A Target Validated by Genetics and Pharmacology

NaV1.8 has been on the radar of pain researchers for years. The voltage-gated sodium channel is selectively expressed in peripheral pain-sensing neurons, with minimal CNS presence. In principle, that profile should decouple analgesia from the sedation, dependence, and cognitive effects that limit opioids and many centrally-acting agents. What made suzetrigine different from earlier sodium channel programs was selectivity: more than 31,000-fold over all other NaV subtypes and 180 additional molecular targets (Bhatt et al., 2024, J Pharmacol Exp Ther).

The mechanism is also novel. Suzetrigine binds to the second voltage-sensing domain (VSD2) of NaV1.8, stabilizing the channel's closed state through an allosteric mechanism rather than pore block. This translates to tonic inhibition of pain signaling in human dorsal root ganglion neurons, without the use-dependent effects that complicated earlier sodium channel programs.

 

What This Signals for the Preclinical Pipeline

Journavx's approval does more than add one drug to the formulary. It validates a preclinical-to-clinical pathway for peripheral sodium channel targets that the industry has been chasing since the discovery of NaV1.7 loss-of-function mutations in congenital insensitivity to pain. That earlier NaV1.7 story, genetically compelling but pharmacologically difficult, taught the field hard lessons about selectivity, isoform-specific pharmacology, and the gap between target validation and drugability.
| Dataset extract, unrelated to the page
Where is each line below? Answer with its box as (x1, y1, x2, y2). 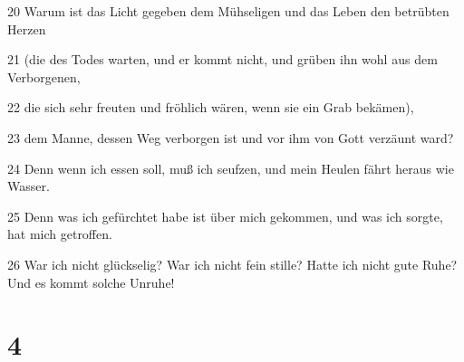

Now, with NaV1.8 clinically validated, several questions become immediately relevant for preclinical programs:

Model selection matters more than ever. Suzetrigine's Phase 3 data showed efficacy in acute postoperative pain (abdominoplasty, bunionectomy). Vertex is now expanding into chronic indications, including diabetic peripheral neuropathy. Each of these pain states involves different peripheral nerve pathologies, different sensitization mechanisms, and different translational risks. The preclinical models used to evaluate the next generation of NaV1.8 and NaV1.7 modulators will need to capture these distinctions.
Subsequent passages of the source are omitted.